Lena Gaunt, former professional musician, octogenarian, and heroin addict, lives in the suburbs of Perth. Once a renowned theremin player, she is given the chance to play at an electronic music festival, ending her retirement and recapturing a forgotten part of herself. Filmmaker Mo Patterson listens to her captivating performance and soon asks to make a documentary film about her eclectic life and career, leading to a journey of discovery for both that culminates in fresh insights, the unearthing of bittersweet memories, and a final peace.
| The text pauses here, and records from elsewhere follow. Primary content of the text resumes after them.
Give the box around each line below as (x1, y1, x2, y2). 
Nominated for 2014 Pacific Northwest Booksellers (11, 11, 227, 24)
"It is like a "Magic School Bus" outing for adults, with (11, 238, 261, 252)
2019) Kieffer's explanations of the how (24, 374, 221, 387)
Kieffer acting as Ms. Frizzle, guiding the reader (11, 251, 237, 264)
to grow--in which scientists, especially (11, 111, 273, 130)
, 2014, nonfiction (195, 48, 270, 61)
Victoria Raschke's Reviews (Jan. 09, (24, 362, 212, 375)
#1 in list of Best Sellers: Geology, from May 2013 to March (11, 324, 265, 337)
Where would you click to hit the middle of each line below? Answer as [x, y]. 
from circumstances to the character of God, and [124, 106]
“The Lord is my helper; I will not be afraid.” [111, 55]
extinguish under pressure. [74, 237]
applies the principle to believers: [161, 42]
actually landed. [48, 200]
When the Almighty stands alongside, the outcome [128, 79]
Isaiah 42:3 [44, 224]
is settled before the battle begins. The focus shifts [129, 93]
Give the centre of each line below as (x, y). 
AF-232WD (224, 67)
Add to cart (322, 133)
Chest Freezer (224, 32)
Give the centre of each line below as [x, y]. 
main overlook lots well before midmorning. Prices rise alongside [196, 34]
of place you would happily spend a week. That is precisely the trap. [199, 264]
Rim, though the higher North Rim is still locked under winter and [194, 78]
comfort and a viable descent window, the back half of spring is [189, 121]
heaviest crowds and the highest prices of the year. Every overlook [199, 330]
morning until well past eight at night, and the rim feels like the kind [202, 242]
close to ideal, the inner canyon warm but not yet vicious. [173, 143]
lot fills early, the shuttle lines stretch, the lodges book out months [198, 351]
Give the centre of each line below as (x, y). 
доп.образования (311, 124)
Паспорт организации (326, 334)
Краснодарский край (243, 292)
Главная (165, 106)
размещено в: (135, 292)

The setup of the novel is clever, allowing for a slow discovery of the life of Lena seen in retrospect. At the same time, Lena’s emotional life is not all in the past—the figure of Mo Patterson allows her a fresh chance at vulnerability. Lena is a captivating narrator who provides a window into a world where some of life’s deepest questions can only be answered through art. The Life and Loves of Lena Gaunt is filled with deep reflection and symbolism, and even the instrument Lena herself plays is packed with meaning: the theremin was the first electronic musical instrument invented, and requires players’ hands to hover over—but never touch—the instrument. From reflections on technology and art, to questions of addiction and control, the novel moves expertly from a portrait of Lena’s life to an analysis of its broader, deeper themes.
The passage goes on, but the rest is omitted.